In contrast, my current lifestyle is simple. I'm still confined to my downstairs bed. I have one small cupboard where I keep my clothes, a drawer under the bed for towels and linen. A small night stand, a shelf for my Bibles and notebooks, a mug full of pens and pencils, my tablet, my meds, my phone. I do my prescribed walks and exercises. I read my Bible. I pray and I sing, all wonderfully uplifting. Then I see friends, and call or write them. Finally I write poems, songs or "thoughts for day" or night, depending when inspiration arrives.
Part of me is nervous about getting back on my feet, of picking up the pieces again, as there are just too many of them... I have to make some radical choices, and stop a lot of what I have been doing before it stops me. Because, when it is my time to go, I don't want my loved ones to have to sort out the massive muddle of my life, I want to sort it out now.
Reading in the Gospel of Matthew yesterday, I was struck by the words of John the Baptist: "Even now the axe is laid to the root of the trees. Therefore every tree which does not bear good fruit is cut down and thrown into the fire." This dire warning was directed at the Pharisees and Sadducees, but it so fits with Jesus' words to His disciples in John 15 when He talks about the vine and the branches. "Every branch in me that does not bear fruit He takes away, and every branch that bears fruit He prunes, that it may bear more fruit - as the branch cannot bear fruit of itself, unless it abides in the vine, neither can you, unless you abide in Me."

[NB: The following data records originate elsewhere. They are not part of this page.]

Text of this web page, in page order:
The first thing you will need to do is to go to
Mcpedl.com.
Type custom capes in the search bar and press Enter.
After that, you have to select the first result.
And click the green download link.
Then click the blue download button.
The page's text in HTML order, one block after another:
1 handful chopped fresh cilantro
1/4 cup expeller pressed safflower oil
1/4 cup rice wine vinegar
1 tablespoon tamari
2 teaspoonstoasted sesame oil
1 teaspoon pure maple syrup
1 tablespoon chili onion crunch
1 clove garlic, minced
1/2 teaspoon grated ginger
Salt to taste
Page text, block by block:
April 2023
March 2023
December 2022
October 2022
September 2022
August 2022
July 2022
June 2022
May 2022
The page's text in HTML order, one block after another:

So, it's time to get out the pruning shears. But it's also time to reverse my order of priorities, with regard to the list I wrote earlier. It's time for God to be restored to the first place in my life. In Matthew 16, Jesus also said to His disciples: "If anyone desires to come after Me, let him deny himself, and take up His cross and follow Me. For whoever desires to save his life will lose it, but who ever loses his life for My sake will find it."